==== Raw data ====

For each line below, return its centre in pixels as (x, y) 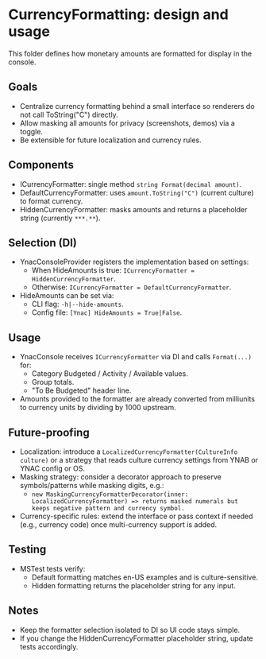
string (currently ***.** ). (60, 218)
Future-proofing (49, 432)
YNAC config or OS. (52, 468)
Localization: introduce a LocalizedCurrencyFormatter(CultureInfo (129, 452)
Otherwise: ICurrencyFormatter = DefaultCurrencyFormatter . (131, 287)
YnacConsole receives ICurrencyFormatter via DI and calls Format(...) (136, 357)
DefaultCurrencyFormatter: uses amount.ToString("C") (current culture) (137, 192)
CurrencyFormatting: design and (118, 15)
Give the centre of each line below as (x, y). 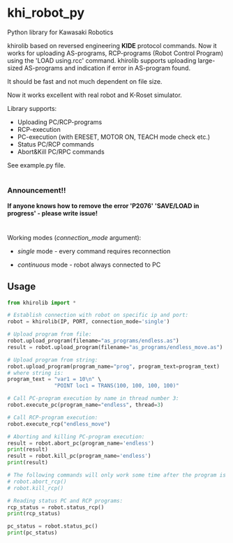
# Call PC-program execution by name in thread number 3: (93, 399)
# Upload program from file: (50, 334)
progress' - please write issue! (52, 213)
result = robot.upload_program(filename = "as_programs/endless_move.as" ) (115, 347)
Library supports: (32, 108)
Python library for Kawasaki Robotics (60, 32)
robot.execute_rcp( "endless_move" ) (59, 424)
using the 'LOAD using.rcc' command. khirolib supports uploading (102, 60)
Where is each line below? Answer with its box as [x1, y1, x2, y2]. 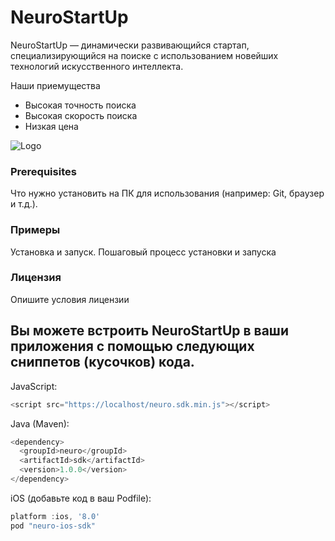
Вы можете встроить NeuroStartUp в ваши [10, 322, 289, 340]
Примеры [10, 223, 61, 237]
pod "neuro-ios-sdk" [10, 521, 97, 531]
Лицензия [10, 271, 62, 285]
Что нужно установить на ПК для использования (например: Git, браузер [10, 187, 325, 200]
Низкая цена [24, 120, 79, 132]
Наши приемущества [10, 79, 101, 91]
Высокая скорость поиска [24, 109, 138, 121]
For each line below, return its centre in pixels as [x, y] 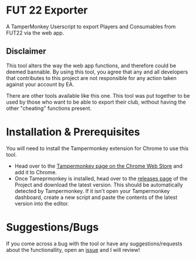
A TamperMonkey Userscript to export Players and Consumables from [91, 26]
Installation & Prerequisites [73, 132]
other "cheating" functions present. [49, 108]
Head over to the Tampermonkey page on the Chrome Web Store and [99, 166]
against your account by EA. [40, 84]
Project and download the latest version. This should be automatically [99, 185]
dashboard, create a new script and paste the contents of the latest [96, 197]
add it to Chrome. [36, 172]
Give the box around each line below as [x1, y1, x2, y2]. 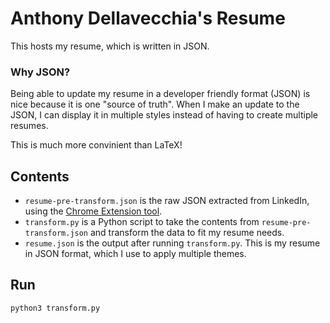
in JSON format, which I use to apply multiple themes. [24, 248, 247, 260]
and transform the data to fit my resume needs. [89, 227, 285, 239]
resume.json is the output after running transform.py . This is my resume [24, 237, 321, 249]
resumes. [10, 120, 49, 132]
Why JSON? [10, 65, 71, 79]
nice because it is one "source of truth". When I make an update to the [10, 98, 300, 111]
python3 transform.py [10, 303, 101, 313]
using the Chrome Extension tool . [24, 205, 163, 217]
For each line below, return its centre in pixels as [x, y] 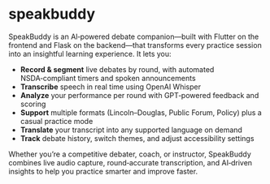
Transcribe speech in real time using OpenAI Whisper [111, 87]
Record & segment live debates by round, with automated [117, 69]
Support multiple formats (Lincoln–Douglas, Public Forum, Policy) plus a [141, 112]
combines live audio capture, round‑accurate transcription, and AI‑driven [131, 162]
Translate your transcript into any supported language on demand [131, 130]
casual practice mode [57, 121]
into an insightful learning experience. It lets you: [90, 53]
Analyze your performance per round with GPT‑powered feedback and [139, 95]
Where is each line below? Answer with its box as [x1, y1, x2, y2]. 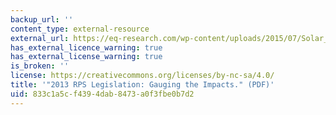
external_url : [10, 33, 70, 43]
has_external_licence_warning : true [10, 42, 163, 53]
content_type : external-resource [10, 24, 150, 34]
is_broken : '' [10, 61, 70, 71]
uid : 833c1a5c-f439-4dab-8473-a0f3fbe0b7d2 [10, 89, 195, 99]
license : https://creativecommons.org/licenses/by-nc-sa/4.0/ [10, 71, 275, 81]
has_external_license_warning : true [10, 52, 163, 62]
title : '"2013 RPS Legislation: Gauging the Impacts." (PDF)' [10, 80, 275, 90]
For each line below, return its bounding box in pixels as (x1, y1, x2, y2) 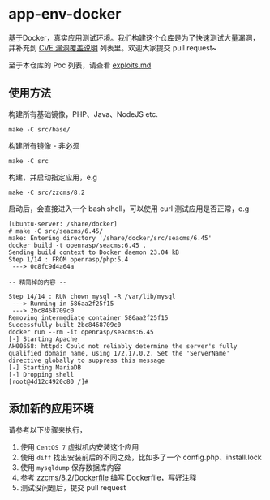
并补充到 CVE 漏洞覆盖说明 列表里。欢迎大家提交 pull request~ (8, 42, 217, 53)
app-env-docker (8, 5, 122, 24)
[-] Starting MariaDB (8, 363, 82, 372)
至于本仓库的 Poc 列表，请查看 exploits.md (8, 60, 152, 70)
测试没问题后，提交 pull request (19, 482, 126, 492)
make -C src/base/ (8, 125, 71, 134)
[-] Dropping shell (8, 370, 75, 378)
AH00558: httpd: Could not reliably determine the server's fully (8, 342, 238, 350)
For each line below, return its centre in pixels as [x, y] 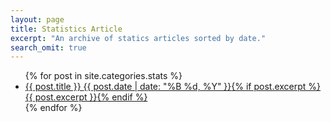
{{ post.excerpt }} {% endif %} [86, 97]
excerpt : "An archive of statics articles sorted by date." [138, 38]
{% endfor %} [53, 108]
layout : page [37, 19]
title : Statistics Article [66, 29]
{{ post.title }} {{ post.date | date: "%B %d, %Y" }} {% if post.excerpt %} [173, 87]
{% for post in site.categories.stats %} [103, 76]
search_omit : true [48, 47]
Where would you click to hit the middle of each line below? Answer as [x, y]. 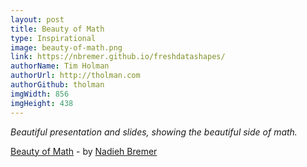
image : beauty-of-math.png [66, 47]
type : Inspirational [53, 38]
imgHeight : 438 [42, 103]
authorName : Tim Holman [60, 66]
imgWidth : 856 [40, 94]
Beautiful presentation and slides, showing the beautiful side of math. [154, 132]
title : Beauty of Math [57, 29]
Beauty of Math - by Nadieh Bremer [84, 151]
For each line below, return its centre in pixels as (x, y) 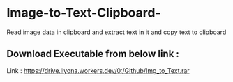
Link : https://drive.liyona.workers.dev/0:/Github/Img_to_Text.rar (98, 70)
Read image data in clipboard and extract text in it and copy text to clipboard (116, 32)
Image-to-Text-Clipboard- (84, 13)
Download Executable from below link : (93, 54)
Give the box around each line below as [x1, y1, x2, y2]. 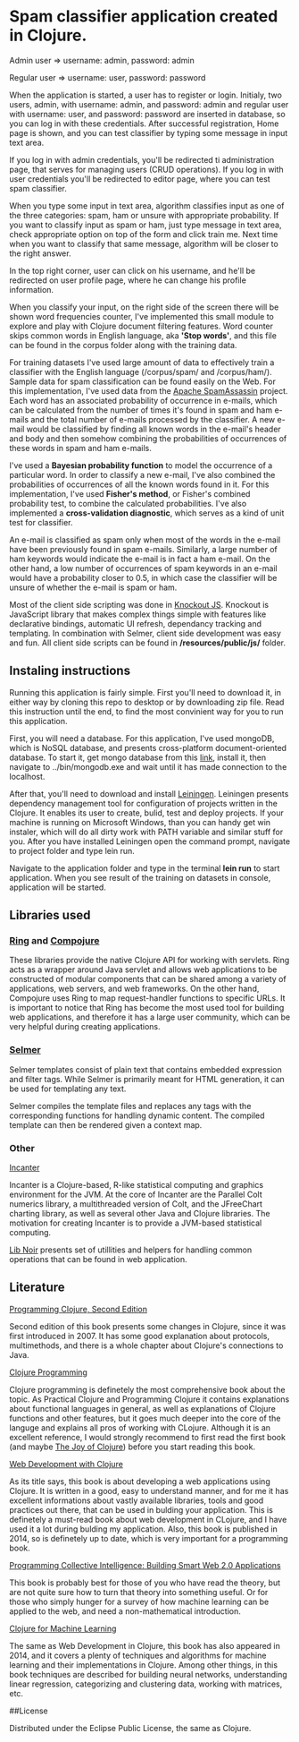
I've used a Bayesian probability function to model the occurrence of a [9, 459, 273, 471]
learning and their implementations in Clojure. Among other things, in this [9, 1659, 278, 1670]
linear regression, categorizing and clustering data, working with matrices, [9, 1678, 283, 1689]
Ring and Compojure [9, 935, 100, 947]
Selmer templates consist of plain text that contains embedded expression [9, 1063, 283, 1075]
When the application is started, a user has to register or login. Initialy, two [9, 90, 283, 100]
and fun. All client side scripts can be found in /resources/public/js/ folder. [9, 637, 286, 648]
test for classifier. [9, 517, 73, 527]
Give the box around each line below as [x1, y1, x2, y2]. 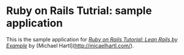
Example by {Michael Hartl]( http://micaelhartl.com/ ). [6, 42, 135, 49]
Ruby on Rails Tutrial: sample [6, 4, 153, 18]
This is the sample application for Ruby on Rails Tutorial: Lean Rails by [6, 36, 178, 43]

====
==== Raw data ====

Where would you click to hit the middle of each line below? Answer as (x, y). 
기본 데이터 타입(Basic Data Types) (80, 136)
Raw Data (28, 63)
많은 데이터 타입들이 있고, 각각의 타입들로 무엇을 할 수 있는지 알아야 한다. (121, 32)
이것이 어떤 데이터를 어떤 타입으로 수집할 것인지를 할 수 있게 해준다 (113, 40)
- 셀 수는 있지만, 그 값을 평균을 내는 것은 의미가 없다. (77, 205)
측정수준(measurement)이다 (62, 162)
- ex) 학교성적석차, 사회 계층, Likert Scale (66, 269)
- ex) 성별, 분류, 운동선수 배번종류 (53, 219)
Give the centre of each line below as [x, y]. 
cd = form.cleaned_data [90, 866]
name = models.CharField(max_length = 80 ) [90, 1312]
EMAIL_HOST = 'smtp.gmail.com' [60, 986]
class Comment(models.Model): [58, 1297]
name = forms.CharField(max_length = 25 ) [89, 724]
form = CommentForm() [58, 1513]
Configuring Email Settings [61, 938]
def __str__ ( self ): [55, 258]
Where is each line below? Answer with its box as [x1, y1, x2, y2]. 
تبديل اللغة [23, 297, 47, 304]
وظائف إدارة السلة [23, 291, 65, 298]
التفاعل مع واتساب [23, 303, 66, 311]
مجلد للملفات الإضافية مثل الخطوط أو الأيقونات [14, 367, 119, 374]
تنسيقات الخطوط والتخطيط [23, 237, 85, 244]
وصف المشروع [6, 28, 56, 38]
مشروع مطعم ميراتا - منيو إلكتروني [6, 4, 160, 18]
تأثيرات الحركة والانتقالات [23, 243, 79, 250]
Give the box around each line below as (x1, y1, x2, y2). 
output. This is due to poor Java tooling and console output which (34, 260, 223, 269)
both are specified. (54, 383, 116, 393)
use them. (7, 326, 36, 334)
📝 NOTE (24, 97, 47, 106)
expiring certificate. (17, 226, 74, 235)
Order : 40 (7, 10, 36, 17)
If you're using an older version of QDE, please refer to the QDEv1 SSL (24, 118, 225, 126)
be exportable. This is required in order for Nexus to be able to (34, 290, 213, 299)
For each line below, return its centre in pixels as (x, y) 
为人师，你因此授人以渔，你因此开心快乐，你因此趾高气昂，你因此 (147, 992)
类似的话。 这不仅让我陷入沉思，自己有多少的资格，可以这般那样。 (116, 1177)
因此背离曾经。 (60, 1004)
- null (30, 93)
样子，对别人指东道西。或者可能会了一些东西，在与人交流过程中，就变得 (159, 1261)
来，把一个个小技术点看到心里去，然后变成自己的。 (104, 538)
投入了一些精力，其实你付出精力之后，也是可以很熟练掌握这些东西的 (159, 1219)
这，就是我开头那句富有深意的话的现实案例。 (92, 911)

====
==== Raw data ====

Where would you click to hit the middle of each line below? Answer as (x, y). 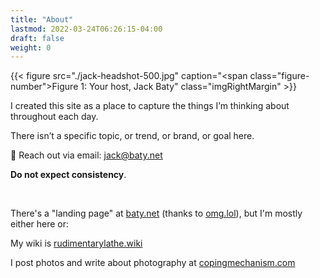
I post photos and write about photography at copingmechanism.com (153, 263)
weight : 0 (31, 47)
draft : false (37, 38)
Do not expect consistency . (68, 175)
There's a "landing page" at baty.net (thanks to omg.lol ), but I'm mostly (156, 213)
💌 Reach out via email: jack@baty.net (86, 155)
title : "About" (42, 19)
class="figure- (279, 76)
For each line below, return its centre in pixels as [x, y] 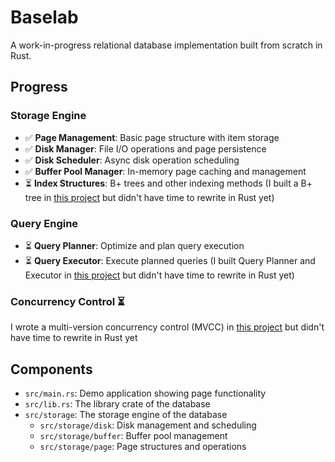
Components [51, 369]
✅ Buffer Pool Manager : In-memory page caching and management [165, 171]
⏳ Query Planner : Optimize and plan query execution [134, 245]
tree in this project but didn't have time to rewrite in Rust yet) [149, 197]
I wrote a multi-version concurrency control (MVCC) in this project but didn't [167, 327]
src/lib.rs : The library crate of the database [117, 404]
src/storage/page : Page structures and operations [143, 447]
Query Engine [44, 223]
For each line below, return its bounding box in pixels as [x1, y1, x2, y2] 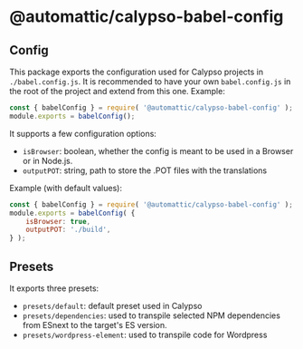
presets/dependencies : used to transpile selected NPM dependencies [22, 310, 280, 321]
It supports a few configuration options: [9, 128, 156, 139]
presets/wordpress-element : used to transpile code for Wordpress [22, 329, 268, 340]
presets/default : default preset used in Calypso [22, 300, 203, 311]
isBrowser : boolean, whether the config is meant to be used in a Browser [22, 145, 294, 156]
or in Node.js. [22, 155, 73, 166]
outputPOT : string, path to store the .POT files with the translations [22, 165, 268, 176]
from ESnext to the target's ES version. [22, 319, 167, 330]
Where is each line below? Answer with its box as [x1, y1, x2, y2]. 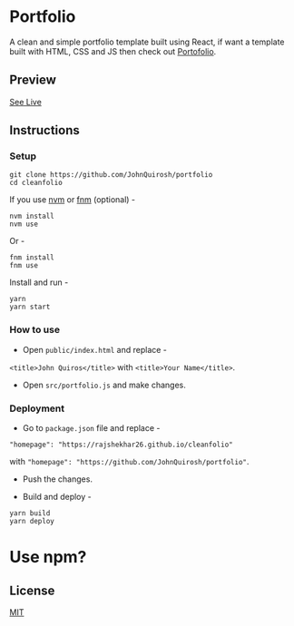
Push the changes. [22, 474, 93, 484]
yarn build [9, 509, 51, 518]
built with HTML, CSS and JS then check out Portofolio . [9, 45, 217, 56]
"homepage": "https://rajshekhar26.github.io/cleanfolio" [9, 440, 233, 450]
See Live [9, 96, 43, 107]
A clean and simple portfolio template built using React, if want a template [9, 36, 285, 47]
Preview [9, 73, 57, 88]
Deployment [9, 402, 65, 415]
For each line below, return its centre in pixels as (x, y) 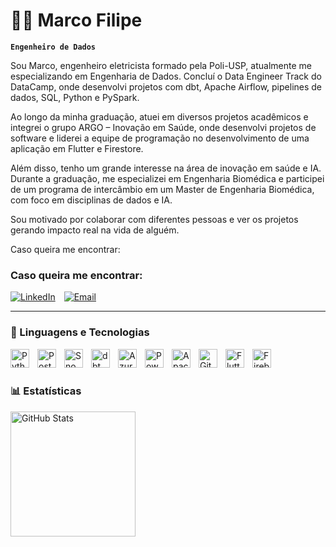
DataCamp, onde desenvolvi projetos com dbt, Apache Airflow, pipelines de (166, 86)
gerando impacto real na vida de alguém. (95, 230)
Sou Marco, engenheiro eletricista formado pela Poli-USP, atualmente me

====

Assignment
Every line of the material above that includes the string "models" is required.

Task solution
name = models.CharField(max_length = 80 ) [90, 1312]
class Comment(models.Model): [58, 1297]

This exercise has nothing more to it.